ところが、列車停止を聞いて東青山駅から駆けつけた助役が、運転士に十分な連絡をしないまま手歯止めを外してしまった。その事を知らない運転士がブレーキを解除したところ列車が走り出し、エアの再充填もできずブレーキが効かない状態で連続33‰の下り坂を暴走。東青山駅を通過し、15時58分頃東青山~榊原温泉口間にあった垣内(かいと)東信号所の安全側線を120km/h以上で突破し脱線転覆、3両目は総谷トンネル入り口付近の壁に激突して止まったが、先頭の2両が横転した状態でトンネル内へ突入。直後に対向してきた賢島発京都・難波行き特急電車(12000系・10100系・18200系7両編成)1400N列車と正面衝突し、死者25名(乗務員3名)、重軽傷者255名を出す大惨事となった。
[編集] 事故の影響
この事故をきっかけに、近鉄はかねてより予定していた大阪線の完全複線化を前倒しして着工。まずは、事故区間を含む榊原温泉口駅~垣内信号所間に新総谷トンネル、新梶ケ広トンネルの2つの複線トンネルを開通させ、この区間を先行して複線化した。

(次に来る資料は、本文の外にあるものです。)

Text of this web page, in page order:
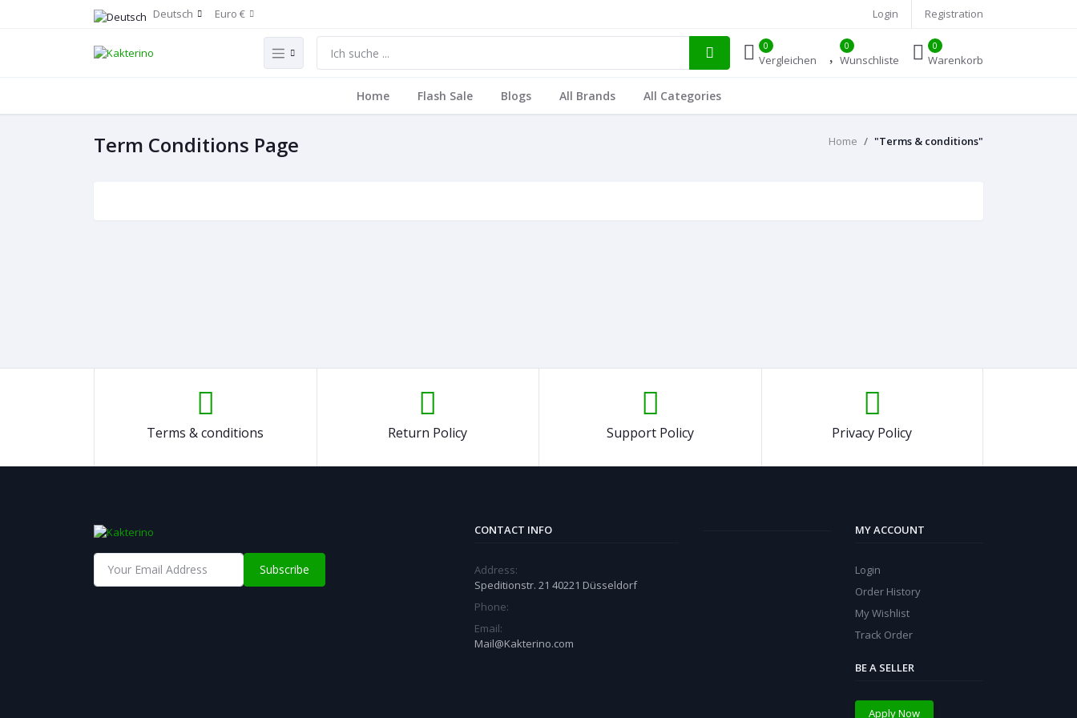
Deutsch Euro € Login Registration
0
Vergleichen
0
Wunschliste
0
Warenkorb
Home Flash Sale Blogs All Brands All Categories
Term Conditions Page Home "Terms & conditions"
Terms & conditions Return Policy Support Policy Privacy Policy
Subscribe
CONTACT INFO
Address:
Speditionstr. 21 40221 Düsseldorf
Phone:
Email:
Mail@Kakterino.com
MY ACCOUNT
Login
Order History
My Wishlist
Track Order
BE A SELLER
Apply Now
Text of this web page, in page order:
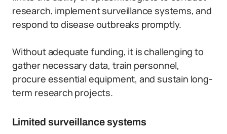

この工事は1975年11月、青山トンネルに替わる新たな複線用トンネル(新青山トンネル)が開通したことで完成し、西青山駅・東青山駅も同時に移転。かつての青山峠越えの旧駅などは廃止された。
実際は垣内東信号所付近の総谷トンネル入口で起こった事故であるが、一般には「青山トンネル事故」とも呼ばれる。また、この事故で特急車両は大破した12200系12202編成と12000系12001編成が廃車となっている。両者とも当時近鉄の誇る最新鋭車両であった。